Some years ago, there were speculations you wanted to contest for the president of the Nigeria Football Federation and later there were stories too that you were looking at the CAF seat. What has happened to both dreams? Is there any truth in those?
And what can you say of the success story of Amaju Pinnick in CAF and FIFA? Initially, I never wanted to contest for the position of the NFF president, but Amaju Pinnick and Gbenga (Elegbeleye), many years back in London, wanted me to come to the NFF and be the president with Amaju as the vice. I changed my mind and said that was a difficult terrain for me, at that time. Gbenga was the DG of the Sports Commission, and as a member of the commission, I knew how difficult the place was, I knew it is difficult to run the organisation you are not in control of; Nigeria is a difficult place to run football. The presidency of NFF is a difficult position and I praise my friend Amaju for standing firm so far. On CAF, I never said I wanted to go to CAF, people were just speculating and I never opened my mouth to say I wanted to run for the position of CAF president; people from all over were asking me to come and do it but I’d rather help my country, Nigeria, lift trophies than to go and be sitting in CAF. Anyways, age is still on my side, I am 61 and CAF can as well be a secondary issue.
As someone who has good knowledge of Nigerian football, how can billionaires like Aliko Dangote and Femi Otedola be convinced to do business in the NPFL?
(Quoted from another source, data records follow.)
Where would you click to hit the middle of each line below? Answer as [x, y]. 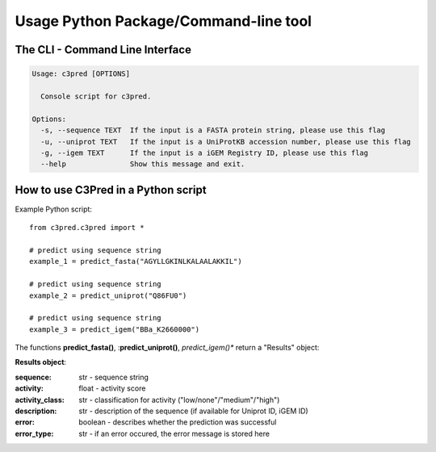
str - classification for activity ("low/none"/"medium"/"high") [179, 400]
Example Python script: [54, 209]
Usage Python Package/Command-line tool [163, 21]
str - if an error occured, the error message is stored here [174, 433]
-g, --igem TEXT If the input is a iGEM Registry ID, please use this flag [205, 153]
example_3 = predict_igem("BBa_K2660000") [115, 329]
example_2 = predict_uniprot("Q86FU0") [108, 295]
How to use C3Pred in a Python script [111, 190]

It is only by persuasion and interest that anyone will invest their money in football because you cannot tell people what to do with their money. If they see the right kind of people to talk to them and the right a t m o – sphere , they will be able to invest.
I know you are a diehard Arsenal fan, at a time like this when fans are calling on Stan Kroenke to sell the club, will you be willing to put in a bid, and are you sad with the way Arsenal is being run?
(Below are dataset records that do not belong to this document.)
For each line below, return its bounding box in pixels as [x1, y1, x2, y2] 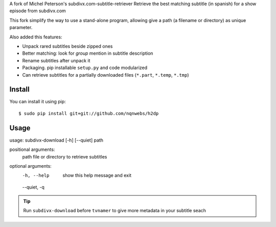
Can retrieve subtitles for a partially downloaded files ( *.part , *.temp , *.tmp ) [22, 72, 189, 78]
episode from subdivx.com [9, 8, 66, 14]
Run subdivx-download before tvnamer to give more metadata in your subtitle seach [23, 208, 206, 214]
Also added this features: [9, 34, 62, 40]
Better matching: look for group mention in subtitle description [22, 50, 153, 56]
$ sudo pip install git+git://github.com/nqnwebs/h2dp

Honestly, I am not an Arsenal fan; I wanted to use Arsenal to make money because it is business. I put in a bid before and asked them to sell the club but they were not serious about selling the club, I pray they will listen to the voice of reason and wisdom. I sent them a bid, an interest but Arsenal just replied and said they would come back. We were serious with the bid as we were backed by one of the biggest banks in America to do this bid.
A section of the fans believe Enyimba Int`l is for the Igbos, do you share the same Ideology?
When I was the governor, there was nothing like Hausa, Igbo or Yoruba, it was a Nigeria team unless it has changed now. No fans of Enyimba made it an Igbo team. People were coming from all parts of the country to watch the team when they had international matches. I believe if you are trying to make it a tribe thing, then you are doing the wrong thing.
Why is it that only a few Nigerian politicians like yourself and Senator Ifeanyi Ubah are identifying with Nigerian football, why do you think others are shying away?
Nigerian football is not profitable and there is little people can do about it. I was working hard to make Enyimba profitable when I was there, from the year 2000 but when I left, a lot of things happened, the insecurity in Aba and all the rest made it impossible. No investor wants to come and I can tell you we don’t have the infrastructure to put football where it supposed to be. We needed rail line, needed electricity; for me, I want a situation where we enter a train from Abuja maybe 9 am or 12 noon and go to Aba to watch a match and immediately after the game, I should be able to enter the same train back and be in Abuja and go to work the next day. These are some of the infrastructure we don’t have, these are investments we need to make available. Also, we don’t have a stable income, those who are traders today might not be there again tomorrow, so the economy must be well developed without which we cannot really develop football.